§ **INFORMATION**:
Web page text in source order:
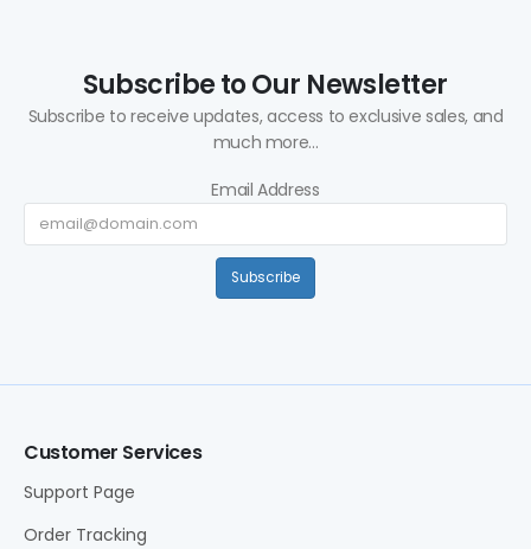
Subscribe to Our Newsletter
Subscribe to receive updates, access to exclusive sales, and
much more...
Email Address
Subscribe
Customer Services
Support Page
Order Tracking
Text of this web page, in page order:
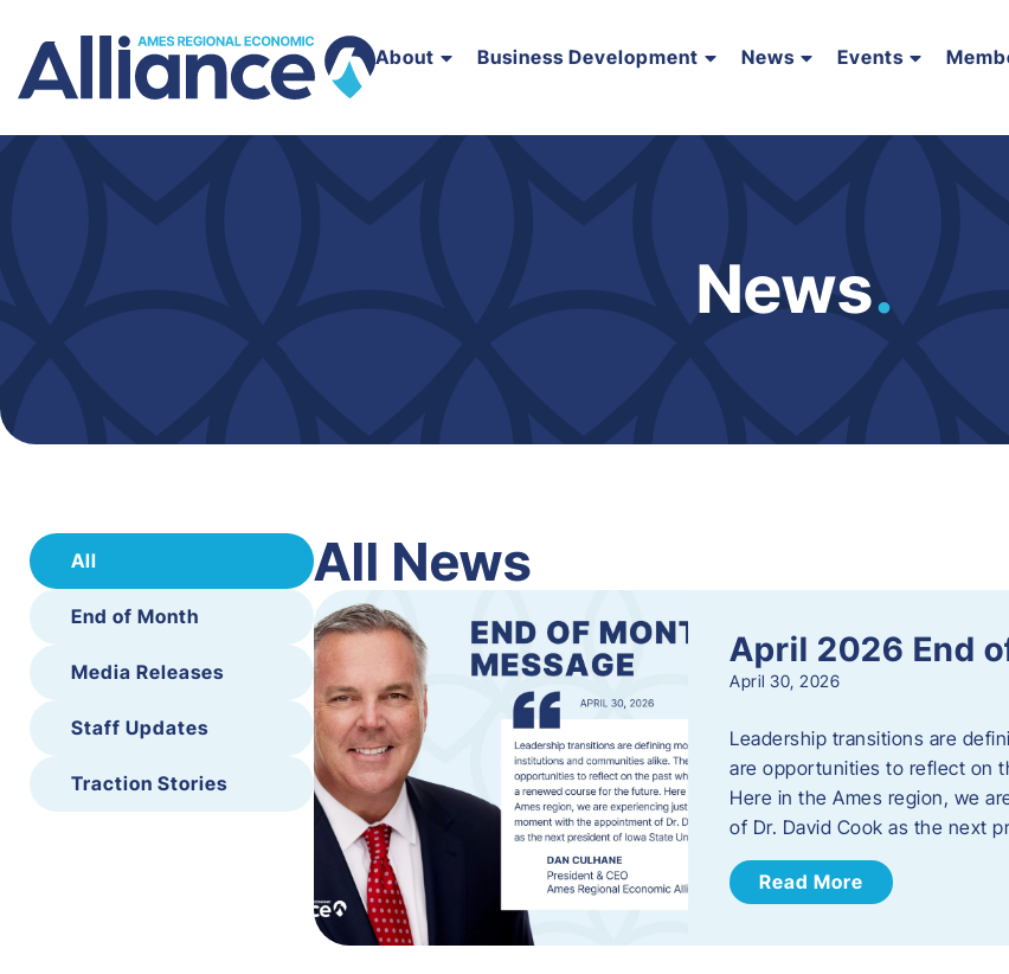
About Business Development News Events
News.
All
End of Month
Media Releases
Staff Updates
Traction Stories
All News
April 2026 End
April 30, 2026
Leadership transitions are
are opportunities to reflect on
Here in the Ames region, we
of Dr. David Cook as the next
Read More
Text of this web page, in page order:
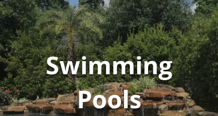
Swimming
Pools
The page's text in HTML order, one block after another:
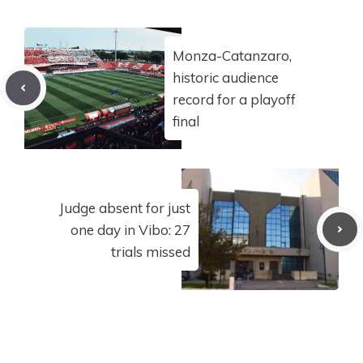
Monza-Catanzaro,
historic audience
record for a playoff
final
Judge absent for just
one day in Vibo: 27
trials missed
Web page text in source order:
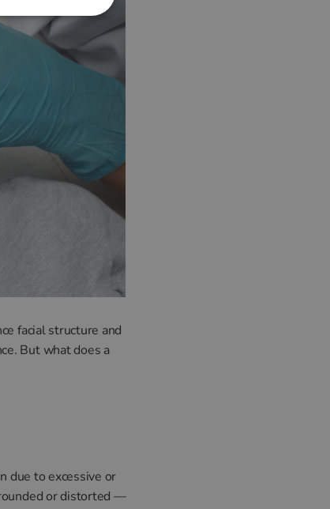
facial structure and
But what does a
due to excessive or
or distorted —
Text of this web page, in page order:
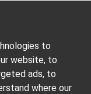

§ **INSTRUCTIONS FOR THE TASK**:
In the copy, include every line of the entries above exactly and none of the pictures.

§ **SOLUTION**:
Web page text in source order:
Subscribe to Our Newsletter
Subscribe to receive updates, access to exclusive sales, and
much more...
Email Address
Subscribe
Customer Services
Support Page
Order Tracking
Text of this web page, in page order:
About Business Development News Events
News.
All
End of Month
Media Releases
Staff Updates
Traction Stories
All News
April 2026 End
April 30, 2026
Leadership transitions are
are opportunities to reflect on
Here in the Ames region, we
of Dr. David Cook as the next
Read More
Text of this web page, in page order:
Swimming
Pools
The page's text in HTML order, one block after another:
Monza-Catanzaro,
historic audience
record for a playoff
final
Judge absent for just
one day in Vibo: 27
trials missed
Web page text in source order:
facial structure and
But what does a
due to excessive or
or distorted —
Text of this web page, in page order:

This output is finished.